- [EXERCISE OBJECTIVE]: No pictures, everything else exact: set down the entries in full.
(DATA IN THIS EXERCISE)
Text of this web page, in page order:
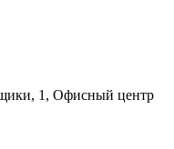
1, Офисный центр
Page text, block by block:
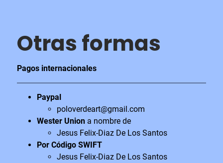
Otras formas
Pagos internacionales
Paypal
poloverdeart@gmail.com
Wester Union a nombre de
Jesus Felix-Diaz De Los Santos
Por Código SWIFT
Jesus Felix-Diaz De Los Santos
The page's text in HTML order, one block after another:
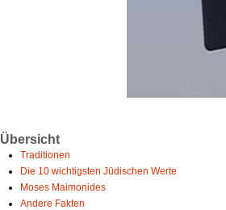
Übersicht
Traditionen
Die 10 wichtigsten Jüdischen Werte
Moses Maimonides
Andere Fakten
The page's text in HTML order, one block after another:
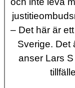
– Det här är
Sverige. Det
anser Lars
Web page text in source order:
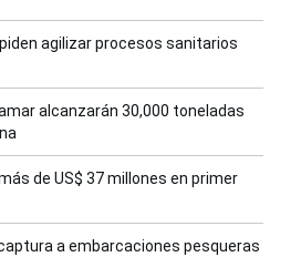
agilizar procesos sanitarios
alcanzarán 30,000 toneladas
de US$ 37 millones en primer
a embarcaciones pesqueras
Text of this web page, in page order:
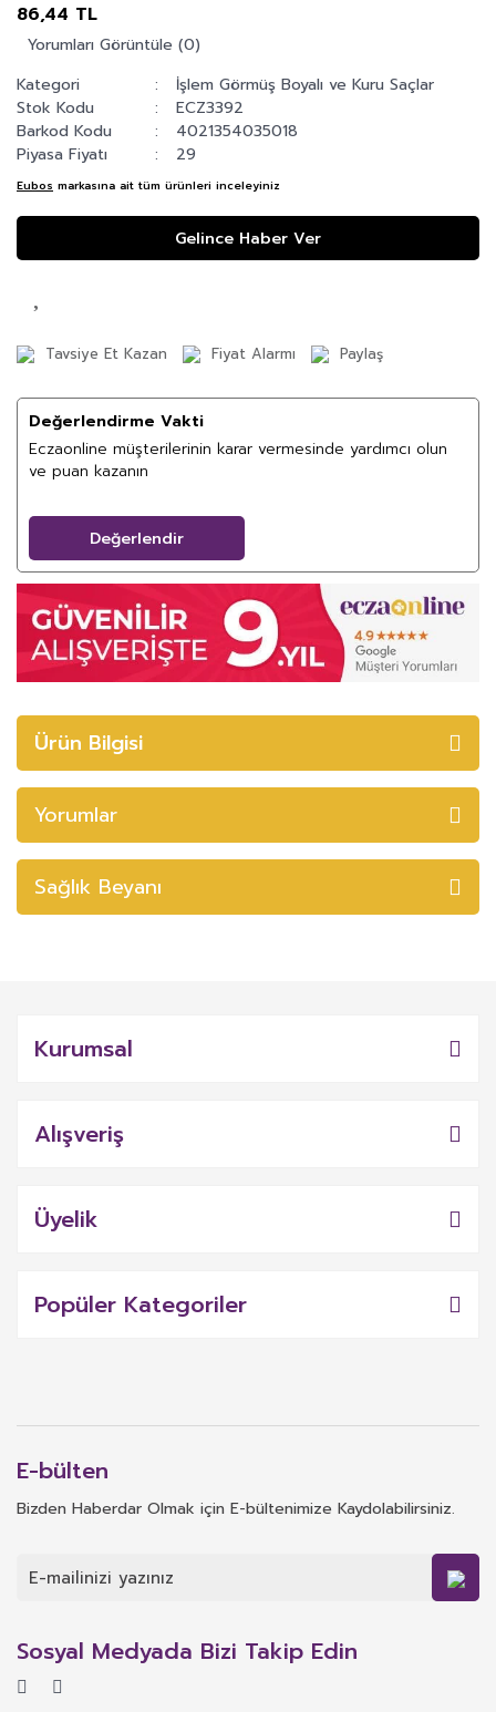
86,44 TL
Yorumları Görüntüle (0)
Kategori
İşlem Görmüş Boyalı ve Kuru Saçlar
Stok Kodu
ECZ3392
Barkod Kodu
4021354035018
Piyasa Fiyatı
29
Eubos markasına ait tüm ürünleri inceleyiniz
Gelince Haber Ver
Tavsiye Et Kazan Fiyat Alarmı Paylaş
Değerlendirme Vakti
Eczaonline müşterilerinin karar vermesinde yardımcı olun
ve puan kazanın
Değerlendir
Ürün Bilgisi
Yorumlar
Sağlık Beyanı
Kurumsal
Alışveriş
Üyelik
Popüler Kategoriler
E-bülten
Bizden Haberdar Olmak için E-bültenimize Kaydolabilirsiniz.
Sosyal Medyada Bizi Takip Edin
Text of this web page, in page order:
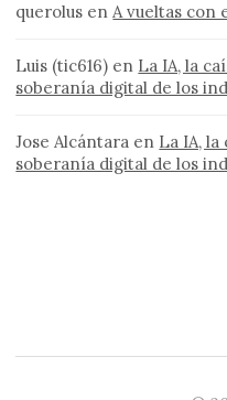
querolus enA vueltas con
Luis (tic616) en La IA, la
soberanía digital de los
Jose Alcántara en La IA, la
soberanía digital de los
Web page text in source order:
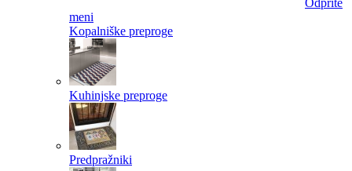
Odprite
meni
Kopalniške preproge
Kuhinjske preproge
Predpražniki
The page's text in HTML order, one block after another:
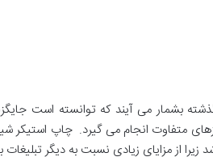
(End DATA IN THIS EXERCISE)
- [ANSWER BOX]:
Text of this web page, in page order:
1, Офисный центр
Page text, block by block:
Otras formas
Pagos internacionales
Paypal
poloverdeart@gmail.com
Wester Union a nombre de
Jesus Felix-Diaz De Los Santos
Por Código SWIFT
Jesus Felix-Diaz De Los Santos
The page's text in HTML order, one block after another:
Übersicht
Traditionen
Die 10 wichtigsten Jüdischen Werte
Moses Maimonides
Andere Fakten
The page's text in HTML order, one block after another:
– Det här är
Sverige. Det
anser Lars
Web page text in source order:
agilizar procesos sanitarios
alcanzarán 30,000 toneladas
de US$ 37 millones en primer
a embarcaciones pesqueras
Text of this web page, in page order:
86,44 TL
Yorumları Görüntüle (0)
Kategori
İşlem Görmüş Boyalı ve Kuru Saçlar
Stok Kodu
ECZ3392
Barkod Kodu
4021354035018
Piyasa Fiyatı
29
Eubos markasına ait tüm ürünleri inceleyiniz
Gelince Haber Ver
Tavsiye Et Kazan Fiyat Alarmı Paylaş
Değerlendirme Vakti
Eczaonline müşterilerinin karar vermesinde yardımcı olun
ve puan kazanın
Değerlendir
Ürün Bilgisi
Yorumlar
Sağlık Beyanı
Kurumsal
Alışveriş
Üyelik
Popüler Kategoriler
E-bülten
Bizden Haberdar Olmak için E-bültenimize Kaydolabilirsiniz.
Sosyal Medyada Bizi Takip Edin
Text of this web page, in page order:
querolus enA vueltas con
Luis (tic616) en La IA, la
soberanía digital de los
Jose Alcántara en La IA, la
soberanía digital de los
Web page text in source order:
Odprite
meni
Kopalniške preproge
Kuhinjske preproge
Predpražniki
The page's text in HTML order, one block after another:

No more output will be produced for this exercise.